WHAT IS EXPECTED: Quote from the first line below through the line that contains "we generate a", both included, and leave the pictures out.
-- SOURCE DATA follows --
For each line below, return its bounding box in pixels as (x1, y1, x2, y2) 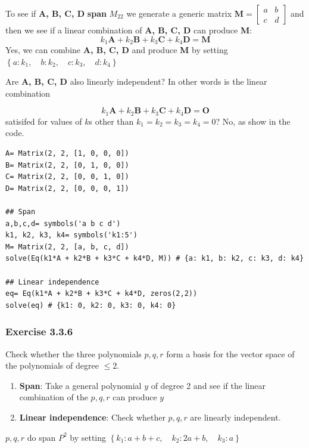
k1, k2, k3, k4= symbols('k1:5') (5, 231, 138, 240)
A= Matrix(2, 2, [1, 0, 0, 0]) (5, 149, 129, 158)
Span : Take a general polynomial (19, 379, 142, 391)
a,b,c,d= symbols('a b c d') (5, 219, 121, 228)
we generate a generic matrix (126, 7, 232, 19)
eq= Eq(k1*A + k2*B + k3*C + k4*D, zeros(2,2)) (5, 289, 198, 298)
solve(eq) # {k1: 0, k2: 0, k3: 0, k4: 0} (5, 301, 176, 310)
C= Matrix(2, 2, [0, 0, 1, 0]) (5, 172, 129, 181)
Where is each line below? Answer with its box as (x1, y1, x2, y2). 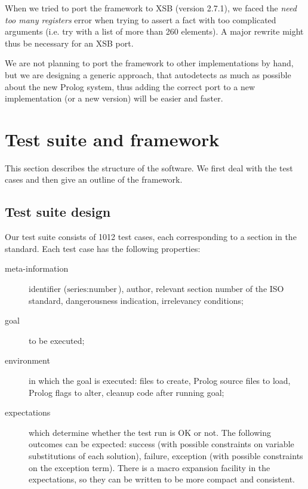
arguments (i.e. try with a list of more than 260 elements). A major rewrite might (5, 25, 304, 38)
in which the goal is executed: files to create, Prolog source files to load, (29, 374, 291, 387)
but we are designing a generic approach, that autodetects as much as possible (5, 68, 291, 81)
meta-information (5, 262, 69, 275)
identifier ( (29, 282, 67, 295)
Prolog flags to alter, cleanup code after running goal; (29, 386, 224, 398)
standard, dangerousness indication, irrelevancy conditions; (29, 294, 244, 306)
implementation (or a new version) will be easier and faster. (5, 92, 223, 104)
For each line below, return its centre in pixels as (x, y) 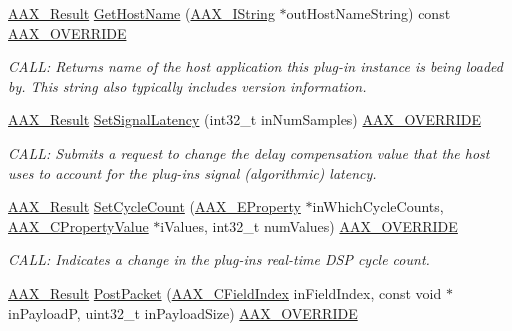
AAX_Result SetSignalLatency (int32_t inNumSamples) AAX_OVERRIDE (244, 119)
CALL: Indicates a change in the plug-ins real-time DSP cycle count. (219, 259)
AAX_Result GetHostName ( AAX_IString (141, 13)
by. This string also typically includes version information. (187, 85)
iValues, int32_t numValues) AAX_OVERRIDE (309, 225)
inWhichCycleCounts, (378, 206)
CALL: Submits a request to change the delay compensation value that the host (249, 152)
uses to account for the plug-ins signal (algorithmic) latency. (192, 172)
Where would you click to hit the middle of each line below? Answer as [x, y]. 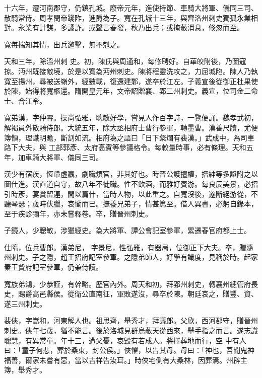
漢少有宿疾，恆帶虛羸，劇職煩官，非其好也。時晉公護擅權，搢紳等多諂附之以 [131, 174]
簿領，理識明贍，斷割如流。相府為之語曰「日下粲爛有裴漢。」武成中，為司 [126, 137]
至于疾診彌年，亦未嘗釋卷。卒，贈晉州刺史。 [78, 213]
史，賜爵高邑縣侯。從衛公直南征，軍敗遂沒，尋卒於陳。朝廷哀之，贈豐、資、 [131, 294]
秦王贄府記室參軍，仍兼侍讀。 [53, 267]
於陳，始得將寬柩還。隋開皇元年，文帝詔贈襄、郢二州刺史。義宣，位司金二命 [131, 91]
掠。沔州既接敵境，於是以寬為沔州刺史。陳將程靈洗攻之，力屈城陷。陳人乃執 [131, 71]
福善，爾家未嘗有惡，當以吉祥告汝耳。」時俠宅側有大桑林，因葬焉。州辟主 [126, 360]
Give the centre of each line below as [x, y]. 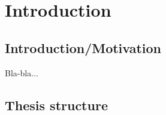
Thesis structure [56, 105]
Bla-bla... [22, 72]
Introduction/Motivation [83, 47]
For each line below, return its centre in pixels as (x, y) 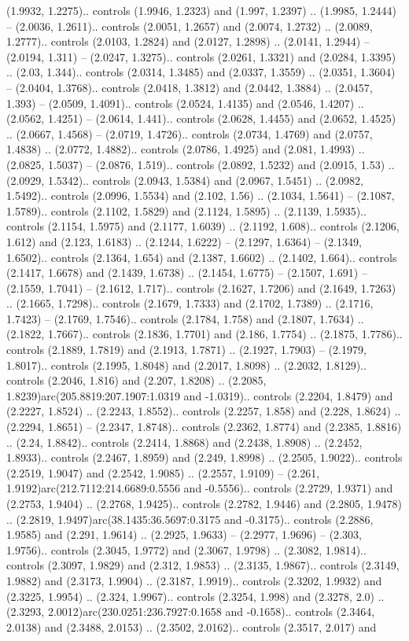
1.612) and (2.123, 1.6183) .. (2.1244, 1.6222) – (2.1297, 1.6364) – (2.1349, (184, 241)
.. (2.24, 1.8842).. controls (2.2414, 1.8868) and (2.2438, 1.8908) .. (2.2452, (184, 442)
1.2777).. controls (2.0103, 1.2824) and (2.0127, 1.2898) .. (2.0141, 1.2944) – (188, 41)
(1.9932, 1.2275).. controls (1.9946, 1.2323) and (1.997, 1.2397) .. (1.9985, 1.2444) (201, 10)
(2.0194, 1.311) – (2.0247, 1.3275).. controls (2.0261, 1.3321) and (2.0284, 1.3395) (201, 56)
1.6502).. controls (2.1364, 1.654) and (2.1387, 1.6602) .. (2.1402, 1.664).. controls (202, 257)
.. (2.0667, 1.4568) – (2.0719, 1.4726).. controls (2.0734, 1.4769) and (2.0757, (190, 133)
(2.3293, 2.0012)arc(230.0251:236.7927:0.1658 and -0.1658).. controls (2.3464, (191, 612)
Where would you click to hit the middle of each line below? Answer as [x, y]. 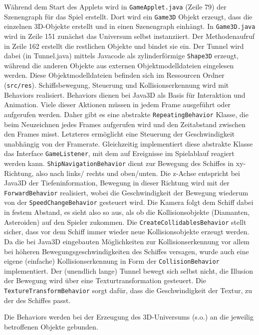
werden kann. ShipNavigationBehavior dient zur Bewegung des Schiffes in [119, 163]
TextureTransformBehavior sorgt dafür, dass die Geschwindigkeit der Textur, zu [128, 290]
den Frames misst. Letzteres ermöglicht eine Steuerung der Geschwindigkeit [120, 134]
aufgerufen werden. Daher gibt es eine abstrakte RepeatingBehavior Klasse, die [126, 114]
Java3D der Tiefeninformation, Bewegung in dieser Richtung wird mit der [117, 183]
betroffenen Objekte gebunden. [51, 326]
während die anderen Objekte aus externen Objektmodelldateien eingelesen [119, 65]
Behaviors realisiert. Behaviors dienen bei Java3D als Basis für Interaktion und [125, 94]
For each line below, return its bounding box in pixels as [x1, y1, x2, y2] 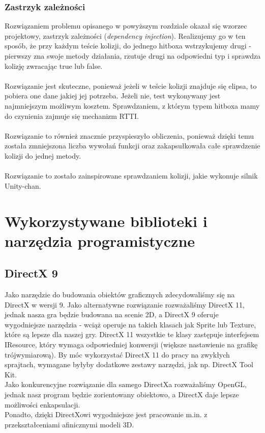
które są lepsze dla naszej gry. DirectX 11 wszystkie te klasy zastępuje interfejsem [5, 329, 259, 340]
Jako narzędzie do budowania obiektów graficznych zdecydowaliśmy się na [5, 289, 235, 300]
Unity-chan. [5, 180, 41, 191]
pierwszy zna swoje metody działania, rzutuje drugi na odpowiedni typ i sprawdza [5, 50, 261, 61]
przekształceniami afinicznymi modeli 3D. [5, 419, 134, 429]
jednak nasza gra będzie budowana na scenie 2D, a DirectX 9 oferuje [5, 309, 219, 320]
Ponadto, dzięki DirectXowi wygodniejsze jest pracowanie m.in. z [5, 409, 208, 420]
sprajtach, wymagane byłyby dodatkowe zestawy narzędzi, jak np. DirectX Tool [5, 359, 253, 370]
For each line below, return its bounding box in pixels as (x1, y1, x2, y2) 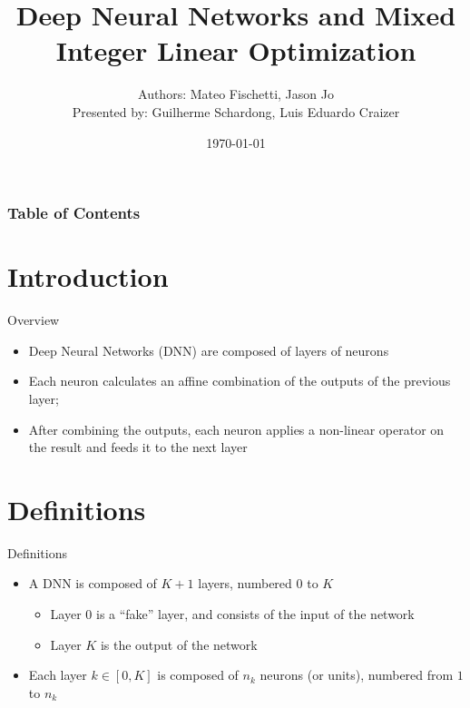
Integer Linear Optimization (55, 32, 416, 69)
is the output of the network (100, 634, 258, 654)
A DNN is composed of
-- SOURCE DATA concluded --
SOLVED PROBLEM:
For each line below, return its bounding box in pixels as (x1, y1, x2, y2) 
k1, k2, k3, k4= symbols('k1:5') (5, 231, 138, 240)
A= Matrix(2, 2, [1, 0, 0, 0]) (5, 149, 129, 158)
Span : Take a general polynomial (19, 379, 142, 391)
a,b,c,d= symbols('a b c d') (5, 219, 121, 228)
we generate a generic matrix (126, 7, 232, 19)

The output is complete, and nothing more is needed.